Effect of BQ-788 on Coronary Microvascular Function

At baseline, ACH infusion produced progressive microvascular dilation (see the data supplement). No difference in coronary blood flow with either ACH (93±13 versus 102±11 mL/min pre- versus post-BQ-788 at the 15-μg/min dose of ACH; P=0.1) or SNP (82±14 versus 77±11 mL/min pre- versus post-BQ-788; P=0.9) was observed after BQ-788. Also, absolute CVR after both ACH and SNP remained unchanged after BQ-788. In addition, to assess the effect of ETB receptor blockade independent of any direct smooth muscle effects of BQ-788, and to take into account the observed change in resting blood flow, we calculated the ratio of ACH:SNP responses in the coronary microcirculation before and after BQ-788. ACH:SNP resistance ratio was no different after BQ-788 in the whole group or in the subgroups defined by endothelial function.
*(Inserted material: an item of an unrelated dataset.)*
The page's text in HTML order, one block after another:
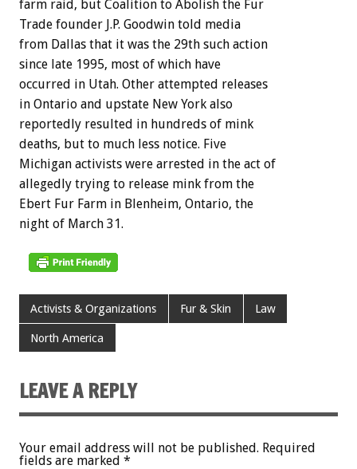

Effect of BQ-123+BQ-788 on the Epicardial Circulation

Epicardial D was greater during ACH infusion after BQ-123+BQ-788 (1.83±0.09 versus 1.98±0.1 mm, with the 15-μg/min dose of ACH, pre- versus post-BQ-123+BQ-788; P<0.001). When expressed as the percentage of change in D, ACH-induced epicardial vasoconstriction at baseline (−7.7±1.7%; P=0.008 with 15 μg/min ACH) was significantly attenuated (P=0.013 ANOVA) after BQ-123+BQ-788 (Figure 4). Epicardial responses to SNP were unchanged after BQ-123+BQ-788 (P=0.18). Furthermore, a significant improvement in the ratio of epicardial ACH:SNP was noted after BQ-123+BQ-788 (P=0.007 ANOVA), suggesting that combined ETA+B receptor blockade selectively improves epicardial endothelial function. The subgroup with worse endothelial dysfunction at baseline had significant improvement after ETA+B receptor blockade (−13% to −5%; P=0.03), whereas in those with less severe dysfunction at baseline, the change did not reach significance (0.4% to −1%; P not significant).

Figure4

Figure 4. Effect of combined administration of BQ-123 and BQ-788 on epicardial coronary vasodilator function, expressed as percentage change in epicardial diameter (%D) during (A) ACH (1.5 to 50 μg min−1) and (B) SNP (20 μg min−1) administration. Ratio of ACH/SNP epicardial coronary diameter responses before and after BQ-123+BQ-788 (C). Data represent mean±SEM; P values represent results of 2-way ANOVA for A and C and results of paired t test in B. *P<0.05 by paired t test.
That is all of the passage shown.